I dedicated a good chunk of last week to prepare for my technical interview for the ESL, for which I read Josh Starmer’s Statquest books and Anil Ananthaswamy’s Why Machines Learn. Would highly recommend the three of them for a brush-up on the fundamentals and a bit of history of ML math.

I also had a meeting with Polly Hudson and Hendrik Herold where we discussed how we can integrate my tree data into the Colouring Cities platform. Also, we talked about the possibility of extracting deprivation and trees from the Charles Booth’s Maps from the 19th century in London, with the goal of comparing the trends in the era with current socio-economic metrics.

Finally, in my analysis of green equality I decided to measure the Gini Coefficient only in residential units in England, which account for 85% of all buildings (~25M). Bu I needed to define the metric that was going to be used as a measure of green wealth. Given that Gini is essentially an aggregate, I used the standard geographical units explained in a previous post but instead of taking the raw values, I made use of basic math. So for the 3-part of the 3-30-300 rule I had counted the number of trees at different buffer sizes around each building. With that information I calculated the slope of an exponential regression for each building, and that’s my final metric for this part, meaning that greater slopes mean a building is close to several trees, while lower slopes mean that the number of trees does not increase as you go further from the building (see left panel in the image).
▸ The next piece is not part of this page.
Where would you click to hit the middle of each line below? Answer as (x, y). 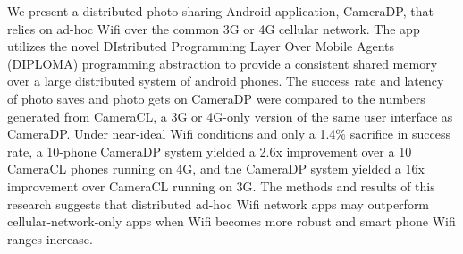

For the 300-part I had modified the code to calculated Euclidean distance on top of the already working Manhattan distance from a building to its closest public park. While reading about the differences between equality and equity, I could see that both these metrics could be associated with each concept respectively. I’m not fully sure how to combine these two into one metric that I can input in the Gini calculation, because Gini measures wealth so greater numbers are better, but in this case, greater numbers are worse because they mean that the building is further away from a park. I’ve thought about using a ratio of equality and equity (see righ panel in the image) but I need to think this further, as measures of green inequality are not standardised.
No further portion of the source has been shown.